27 Citations (Scopus)

Abstract

SIRNA-aptamer chimeras have emerged as one of the most promising approaches for targeted delivery of siRNA due to the modularity of their diblock RNA structure, relatively lower cost over other targeted delivery approaches, and, most importantly, the outstanding potential for clinical translation. However, additional challenges must be addressed for efficient RNA interference (RNAi), in particular, endosomal escape. Currently, vast majority of siRNA delivery vehicles are based on cationic materials, which form complexes with negatively charged siRNA. Unfortunately, these approaches complicate the formulations again by forming large complexes with heterogeneous sizes, unfavorable surface charges, colloidal instability, and poor targeting ligand orientation. Here, we report the development of a small and simple protein tag that complements the therapeutic and targeting functionalities of chimera with two functional domains: a dsRNA binding domain (dsRBD) for siRNA docking and a pH-dependent polyhistidine to disrupt endosomal membrane.

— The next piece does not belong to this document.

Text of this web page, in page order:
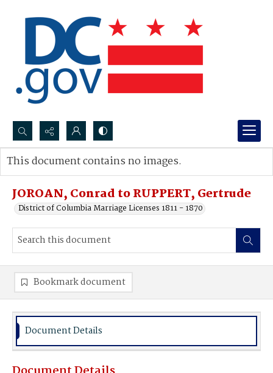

The protein selectively tags along the siRNA block of individual chimera, rendering the overall size of the complex small, desirable for deep tissue penetration, and the aptamer block accessible for target recognition. More interestingly, we found that extending the c-terminal polyhistidine segment in the protein tag to 18 amino acids completely abolishes the RNA binding function of dsRBD.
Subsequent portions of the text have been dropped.